Così come il nostro tempo, anche il nostro denaro può essere speso o donato per dare spazio e valore allo sviluppo di ciò che promuove l’evoluzione della razza umana nel suo insieme e in totale unione e compartecipazione con gli altri Regni di Natura.
La rivoluzione industriale e il processo socio-economico da questa innestato ha fatto sì che nel giro di un secolo e mezzo si sia passati da un’economia di sussistenza, in cui si autoproduceva buona parte di ciò di cui si aveva bisogno, a un’economia di mercato, in cui tutto ciò che si produce diventa merce da vendere e tutto ciò che serve si deve comprare.

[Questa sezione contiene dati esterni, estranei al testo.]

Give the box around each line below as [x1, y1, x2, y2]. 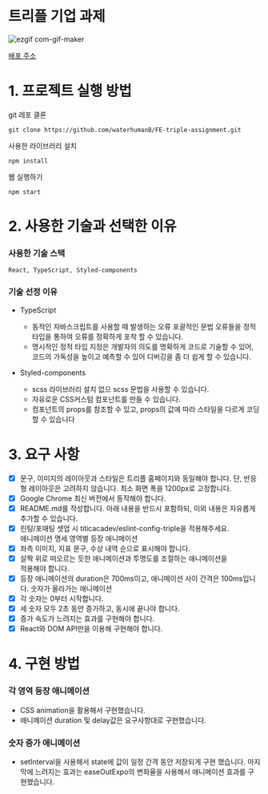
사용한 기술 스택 [8, 248, 66, 259]
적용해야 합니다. [19, 563, 70, 573]
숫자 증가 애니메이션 [8, 737, 81, 748]
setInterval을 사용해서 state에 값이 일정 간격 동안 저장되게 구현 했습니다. [19, 757, 246, 767]
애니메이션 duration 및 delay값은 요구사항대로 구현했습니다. [19, 715, 206, 725]
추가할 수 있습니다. [19, 514, 78, 523]
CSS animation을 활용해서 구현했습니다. [19, 705, 146, 715]
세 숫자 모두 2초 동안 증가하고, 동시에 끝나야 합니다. [19, 604, 180, 614]
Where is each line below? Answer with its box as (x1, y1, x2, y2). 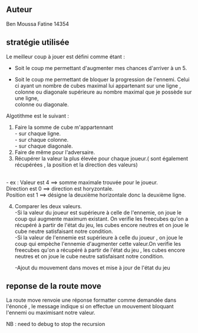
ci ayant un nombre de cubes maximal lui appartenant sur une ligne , (14, 82, 181, 89)
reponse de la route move (6, 281, 101, 291)
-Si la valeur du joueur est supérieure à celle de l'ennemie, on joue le (14, 209, 181, 216)
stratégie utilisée (6, 38, 70, 48)
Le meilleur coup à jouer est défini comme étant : (6, 53, 126, 60)
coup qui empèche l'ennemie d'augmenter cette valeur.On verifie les (14, 240, 181, 247)
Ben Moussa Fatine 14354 (6, 20, 70, 27)
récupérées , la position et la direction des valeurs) (14, 161, 138, 168)
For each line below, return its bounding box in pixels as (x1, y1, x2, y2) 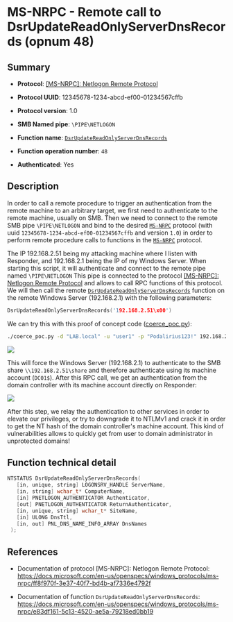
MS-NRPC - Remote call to (7, 4, 162, 20)
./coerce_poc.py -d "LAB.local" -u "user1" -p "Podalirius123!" (7, 333, 197, 340)
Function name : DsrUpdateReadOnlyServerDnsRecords (17, 133, 168, 142)
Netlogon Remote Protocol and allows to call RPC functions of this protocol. (7, 278, 223, 287)
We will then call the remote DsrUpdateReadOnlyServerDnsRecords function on (7, 286, 225, 294)
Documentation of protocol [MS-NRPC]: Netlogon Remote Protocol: (17, 564, 210, 573)
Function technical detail (7, 456, 116, 469)
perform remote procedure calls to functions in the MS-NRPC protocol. (7, 235, 202, 244)
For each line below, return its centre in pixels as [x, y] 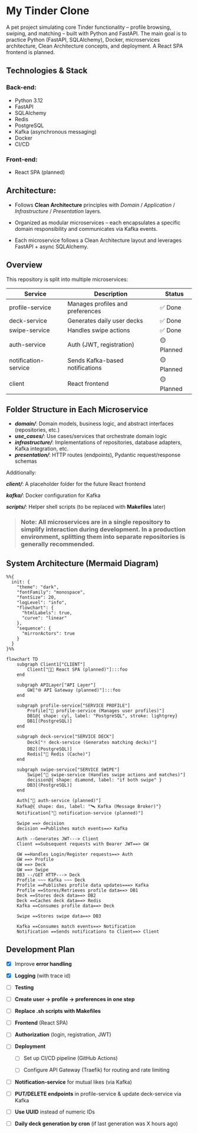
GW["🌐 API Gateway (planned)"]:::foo [74, 690]
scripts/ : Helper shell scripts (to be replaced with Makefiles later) [86, 507]
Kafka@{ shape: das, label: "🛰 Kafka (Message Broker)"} [89, 807]
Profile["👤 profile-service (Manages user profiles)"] [96, 711]
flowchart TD [22, 660]
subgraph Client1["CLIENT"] [51, 665]
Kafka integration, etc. [42, 449]
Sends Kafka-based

Il passaggio dall’economia di sussistenza all’economia di mercato ha generato l’aumento dei profitti e quindi della ricchezza, consentendo alcuni importanti benefici collettivi tra i quali i progressi della scienza e della medicina, l’aumento del livello di istruzione e la diminuzione dell’analfabetismo, la velocizzazione dei trasporti e lo sviluppo delle comunicazioni (con il conseguente ingresso nell’era del “villaggio globale”). Tutti questi vantaggi hanno rafforzato la convinzione che il modo di produzione industriale sia la realizzazione del migliore dei mondi possibili*. Ma questo mondo per poter sopravvivere deve finalizzare tutto lo sforzo alla produzione di merci e servizi e, in parallelo, deve far si che aumenti la domanda, perché se le merci prodotte e i servizi erogati non venissero acquistati il meccanismo si incepperebbe. Affinché tutto ciò funzioni, l’individuo non deve autoprodurre nulla, bensì acquistare qualsiasi bene o servizio gli sia necessario per vivere.

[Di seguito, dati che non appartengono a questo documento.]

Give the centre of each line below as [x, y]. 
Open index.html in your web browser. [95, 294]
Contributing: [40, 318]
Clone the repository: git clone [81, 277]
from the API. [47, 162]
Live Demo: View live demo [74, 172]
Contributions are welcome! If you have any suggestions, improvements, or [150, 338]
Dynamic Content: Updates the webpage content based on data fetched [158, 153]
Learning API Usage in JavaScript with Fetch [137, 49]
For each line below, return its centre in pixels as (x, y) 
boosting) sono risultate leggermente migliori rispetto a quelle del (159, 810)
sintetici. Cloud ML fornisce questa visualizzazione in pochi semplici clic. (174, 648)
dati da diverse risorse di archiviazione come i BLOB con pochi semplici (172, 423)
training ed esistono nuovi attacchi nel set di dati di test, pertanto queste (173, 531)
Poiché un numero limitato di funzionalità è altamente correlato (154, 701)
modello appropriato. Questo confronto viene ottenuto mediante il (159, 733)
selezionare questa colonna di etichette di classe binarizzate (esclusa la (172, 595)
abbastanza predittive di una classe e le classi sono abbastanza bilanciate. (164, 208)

La progressiva dipendenza dal mercato per la propria sussistenza ha finito per conferire alle merci – e al denaro necessario per acquistarle – un valore simbolico che va al di là dell’oggetto in sé: il possesso di merci e denaro è diventato, nel tempo, un obiettivo e un’aspirazione a priori, scollegati dal reale bisogno e dall’effettiva utilità dei prodotti.

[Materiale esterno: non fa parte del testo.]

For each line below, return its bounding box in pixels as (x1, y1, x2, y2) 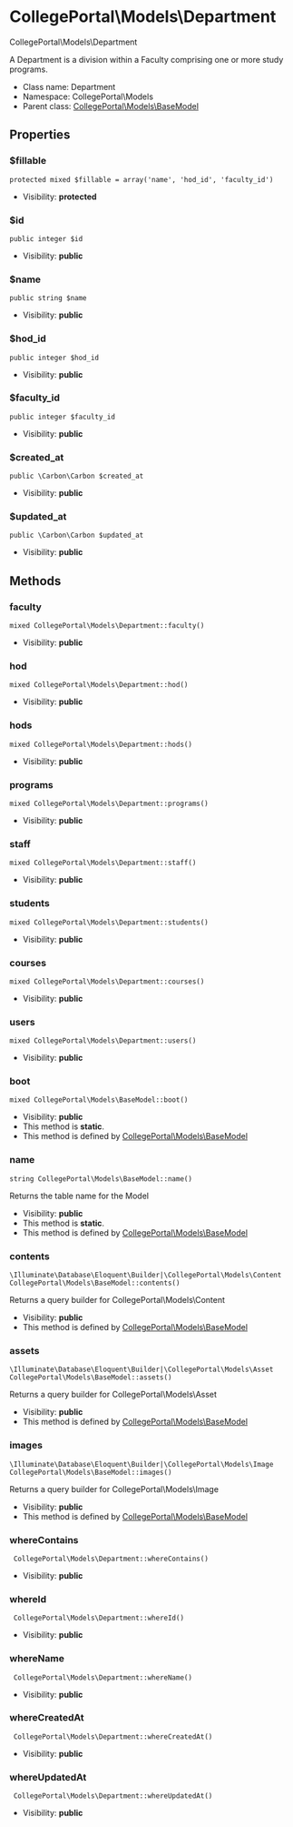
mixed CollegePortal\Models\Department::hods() (9, 740, 193, 749)
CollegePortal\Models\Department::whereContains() (13, 1554, 209, 1563)
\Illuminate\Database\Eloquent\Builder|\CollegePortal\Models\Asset (9, 1365, 274, 1375)
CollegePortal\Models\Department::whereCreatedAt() (13, 1731, 213, 1741)
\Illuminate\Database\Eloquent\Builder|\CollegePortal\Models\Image (9, 1459, 274, 1469)
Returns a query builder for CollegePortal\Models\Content (9, 1295, 225, 1306)
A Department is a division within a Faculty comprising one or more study (9, 54, 284, 65)
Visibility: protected (22, 191, 97, 202)
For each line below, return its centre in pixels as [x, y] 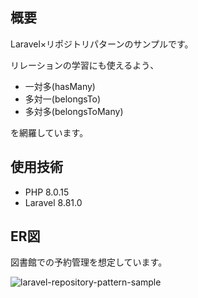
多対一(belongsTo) [63, 99]
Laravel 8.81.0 [53, 202]
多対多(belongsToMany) [74, 111]
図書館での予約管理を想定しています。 [89, 262]
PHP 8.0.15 [47, 192]
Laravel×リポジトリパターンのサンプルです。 [102, 44]
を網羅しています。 [49, 132]
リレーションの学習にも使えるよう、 [85, 65]
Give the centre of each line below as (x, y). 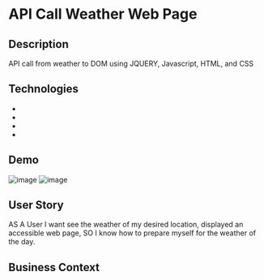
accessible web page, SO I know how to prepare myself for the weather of (132, 233)
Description (38, 44)
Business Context (54, 267)
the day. (22, 242)
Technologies (44, 89)
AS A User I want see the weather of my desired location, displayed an (126, 225)
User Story (36, 205)
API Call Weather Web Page (103, 14)

La finalizzazione dell’economia alla crescita della produzione di merci ha trasformato il denaro da mezzo di scambio a Fine. Ma il denaro può essere considerato il fondamento del sistema dei valori soltanto se non si riesce a vedere nella vita altra prospettiva che la soddisfazione delle esigenze materiali.
Il vuoto esistenziale – al quale andiamo incontro quando non comprendiamo che il nostro Essere non può prescindere dalla relazione con gli altri esseri viventi – è una realtà che sempre più si palesa come il “male di vivere” della nostra società. La mancanza di solidarietà, la paura dell’altro, l’incapacità di dare e chiedere aiuto (.!.) sono gli effetti di una cultura sempre più disumanizzata, dove tutto è merce e tutto deve essere comprato.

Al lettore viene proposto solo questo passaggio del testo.